Surround the kids with those who love and enjoy their company.
Anonymous
by Anonymous - Original Poster on May. 10, 2014 at 4:00 AM
We tried very very hard to like his gf. She just has this "vibe" about her....but we tried. Her slapping our child was pretty much the last straw as far as she went. I know some don't understand why were upset at how distant he's become, but they have no idea I guess just how close he was with the kids before gf.

Quoting curvygurl1912: I am sorry for your kids, momma. That is sad.

Quoting Anonymous: Exactly. He came over last week after not coming in almost a year (he lives down the street). The kids were ecstatic and happy. When he had to leave and I told them to say bye they just stood together, straight faced eyes fixed on the floor. I told them to hug grandpa since he was leaving and they just walked and stood by him, he "hugged" them and they walked off. After I closed the front door I went to find them and they were on their beds crying. Dh has told him over and over, we don't care what he does to use but he won't hurt our kids. This was the final straw.

We are moving and have no plans on letting him know, or giving him our new address.
Before his gf he would ask them to come over every single day to see them and have a snack. He would take them shopping, to events, we went to dinner every Friday, then IHOP or Denny's and the movies on Sunday. He was a constant in their life that just dropped off the planet.

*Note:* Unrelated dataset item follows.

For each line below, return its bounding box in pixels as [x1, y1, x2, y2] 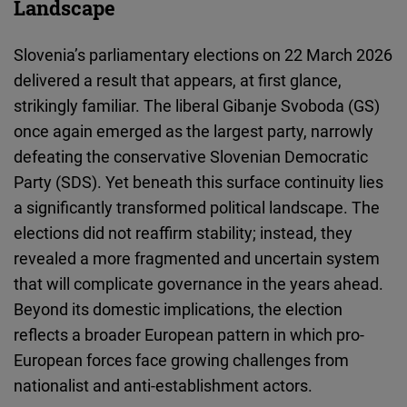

Quoting curvygurl1912: When someone has shown you that they will hurt your child, the best thing to do is to just keep them away. They will get over it in time, but not if the hurt is allowed to continue. I have been through it with my child so I know how much it hurts you when your child says things like that to you.
iamcafemom83
by Ruby Member on May. 10, 2014 at 4:01 AM
So they are having kids together?
Guess she isn't going anywhere any time soon:(
Well seeing that it's more than just him ignoring the kids, I don't blame you all for letting go. It really is too bad that you can't even have dinner together. Wonder what her deal is?


Quoting Anonymous: He won't go anywhere without her (and her three kids..well soon to be 4).

He passes our house everyday.
He works in a machine shop, and its not safe to bring kids in.

We've tried over and over to even set up a call but he won't talk to them. His gf has told him to not see them on many occasions and he obeys her.

We almost lost our house and became homeless and asked for a $400 loan (he has over $100,000 in savings). He said no because she wanted a new purse and "good luck". He has no good intentions and were done giving him chance after chance.

Quoting iamcafemom83: That really stinks for the kids.
It seems fil has made his choice. He has chosen the gf over the kids.
Does she have to come to every event? Woukd it be possible to see him when she is working or elsewhere?

I would tell the kids granpa loves them very much but right now, it is hard to visit with him.

I would leave the door open for fil. I don't think there is a need to cut him out of your life, completely. Distance, yes. But don't close the door completely.

Surround the kids with those who love and enjoy their company.